[Data excerpts]

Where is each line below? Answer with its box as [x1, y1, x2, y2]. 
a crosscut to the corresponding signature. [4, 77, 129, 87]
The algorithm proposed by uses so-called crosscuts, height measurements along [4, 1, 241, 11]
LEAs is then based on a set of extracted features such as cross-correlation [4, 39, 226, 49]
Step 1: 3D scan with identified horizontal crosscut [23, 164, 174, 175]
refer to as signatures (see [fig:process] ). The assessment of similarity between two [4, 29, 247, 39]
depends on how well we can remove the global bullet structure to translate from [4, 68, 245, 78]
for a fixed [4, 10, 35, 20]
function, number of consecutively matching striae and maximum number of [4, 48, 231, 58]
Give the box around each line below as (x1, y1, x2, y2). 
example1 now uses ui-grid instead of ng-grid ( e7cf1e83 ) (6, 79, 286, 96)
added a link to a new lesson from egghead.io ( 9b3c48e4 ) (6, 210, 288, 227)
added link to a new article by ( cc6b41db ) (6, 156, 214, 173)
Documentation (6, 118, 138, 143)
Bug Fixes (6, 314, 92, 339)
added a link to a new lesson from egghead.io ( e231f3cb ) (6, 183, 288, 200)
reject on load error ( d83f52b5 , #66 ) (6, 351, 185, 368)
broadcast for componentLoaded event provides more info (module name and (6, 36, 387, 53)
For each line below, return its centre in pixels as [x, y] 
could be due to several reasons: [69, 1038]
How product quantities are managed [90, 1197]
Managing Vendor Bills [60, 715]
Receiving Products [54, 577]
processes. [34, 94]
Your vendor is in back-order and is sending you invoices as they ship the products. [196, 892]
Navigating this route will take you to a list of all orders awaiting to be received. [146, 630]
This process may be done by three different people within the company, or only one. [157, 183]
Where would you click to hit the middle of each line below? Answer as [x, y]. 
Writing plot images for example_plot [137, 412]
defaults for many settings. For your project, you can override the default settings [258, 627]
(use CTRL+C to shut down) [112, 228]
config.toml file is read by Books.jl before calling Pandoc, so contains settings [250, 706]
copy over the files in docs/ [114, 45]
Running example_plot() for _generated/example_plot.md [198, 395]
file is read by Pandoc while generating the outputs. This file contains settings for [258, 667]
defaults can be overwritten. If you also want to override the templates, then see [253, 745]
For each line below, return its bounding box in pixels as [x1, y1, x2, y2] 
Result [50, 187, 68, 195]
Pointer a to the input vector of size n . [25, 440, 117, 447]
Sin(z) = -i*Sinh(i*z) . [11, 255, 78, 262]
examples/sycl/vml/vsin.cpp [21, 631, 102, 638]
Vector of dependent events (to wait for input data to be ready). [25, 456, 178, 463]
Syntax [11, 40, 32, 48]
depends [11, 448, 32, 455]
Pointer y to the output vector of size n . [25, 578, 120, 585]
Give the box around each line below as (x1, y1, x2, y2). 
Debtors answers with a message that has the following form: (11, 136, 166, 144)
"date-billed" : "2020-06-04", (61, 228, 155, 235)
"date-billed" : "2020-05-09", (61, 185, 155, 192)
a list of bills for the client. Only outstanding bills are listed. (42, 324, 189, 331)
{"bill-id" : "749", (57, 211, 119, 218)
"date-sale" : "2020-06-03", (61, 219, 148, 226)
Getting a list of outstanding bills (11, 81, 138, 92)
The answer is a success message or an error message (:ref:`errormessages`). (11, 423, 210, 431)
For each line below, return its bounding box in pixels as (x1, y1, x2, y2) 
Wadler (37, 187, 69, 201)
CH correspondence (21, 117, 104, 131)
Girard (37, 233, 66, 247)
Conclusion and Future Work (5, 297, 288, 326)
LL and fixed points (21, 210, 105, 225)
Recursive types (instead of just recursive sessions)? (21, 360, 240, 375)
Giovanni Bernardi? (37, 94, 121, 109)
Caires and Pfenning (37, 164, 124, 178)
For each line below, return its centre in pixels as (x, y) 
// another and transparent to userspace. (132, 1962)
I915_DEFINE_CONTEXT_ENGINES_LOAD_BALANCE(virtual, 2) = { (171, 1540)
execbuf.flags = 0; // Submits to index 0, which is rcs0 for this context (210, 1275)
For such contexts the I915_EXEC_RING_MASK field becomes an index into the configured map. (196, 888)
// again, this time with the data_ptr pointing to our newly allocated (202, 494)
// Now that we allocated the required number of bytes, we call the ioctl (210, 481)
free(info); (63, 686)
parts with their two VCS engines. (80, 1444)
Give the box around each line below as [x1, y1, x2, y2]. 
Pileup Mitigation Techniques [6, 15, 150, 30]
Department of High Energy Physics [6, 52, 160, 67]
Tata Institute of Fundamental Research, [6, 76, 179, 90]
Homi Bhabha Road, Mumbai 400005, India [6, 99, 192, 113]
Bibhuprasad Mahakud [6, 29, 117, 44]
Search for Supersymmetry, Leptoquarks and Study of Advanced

Task to carry out: Your task is to restate, word for word, the lines from the beginning of the records to the line with "Running example_plot() for", inclusive.

The answer:
Where is each line below? Answer with its box as [x1, y1, x2, y2]. 
a crosscut to the corresponding signature. [4, 77, 129, 87]
The algorithm proposed by uses so-called crosscuts, height measurements along [4, 1, 241, 11]
LEAs is then based on a set of extracted features such as cross-correlation [4, 39, 226, 49]
Step 1: 3D scan with identified horizontal crosscut [23, 164, 174, 175]
refer to as signatures (see [fig:process] ). The assessment of similarity between two [4, 29, 247, 39]
depends on how well we can remove the global bullet structure to translate from [4, 68, 245, 78]
for a fixed [4, 10, 35, 20]
function, number of consecutively matching striae and maximum number of [4, 48, 231, 58]
Give the box around each line below as (x1, y1, x2, y2). 
example1 now uses ui-grid instead of ng-grid ( e7cf1e83 ) (6, 79, 286, 96)
added a link to a new lesson from egghead.io ( 9b3c48e4 ) (6, 210, 288, 227)
added link to a new article by ( cc6b41db ) (6, 156, 214, 173)
Documentation (6, 118, 138, 143)
Bug Fixes (6, 314, 92, 339)
added a link to a new lesson from egghead.io ( e231f3cb ) (6, 183, 288, 200)
reject on load error ( d83f52b5 , #66 ) (6, 351, 185, 368)
broadcast for componentLoaded event provides more info (module name and (6, 36, 387, 53)
For each line below, return its centre in pixels as [x, y] 
could be due to several reasons: [69, 1038]
How product quantities are managed [90, 1197]
Managing Vendor Bills [60, 715]
Receiving Products [54, 577]
processes. [34, 94]
Your vendor is in back-order and is sending you invoices as they ship the products. [196, 892]
Navigating this route will take you to a list of all orders awaiting to be received. [146, 630]
This process may be done by three different people within the company, or only one. [157, 183]
Where would you click to hit the middle of each line below? Answer as [x, y]. 
Writing plot images for example_plot [137, 412]
defaults for many settings. For your project, you can override the default settings [258, 627]
(use CTRL+C to shut down) [112, 228]
config.toml file is read by Books.jl before calling Pandoc, so contains settings [250, 706]
copy over the files in docs/ [114, 45]
Running example_plot() for _generated/example_plot.md [198, 395]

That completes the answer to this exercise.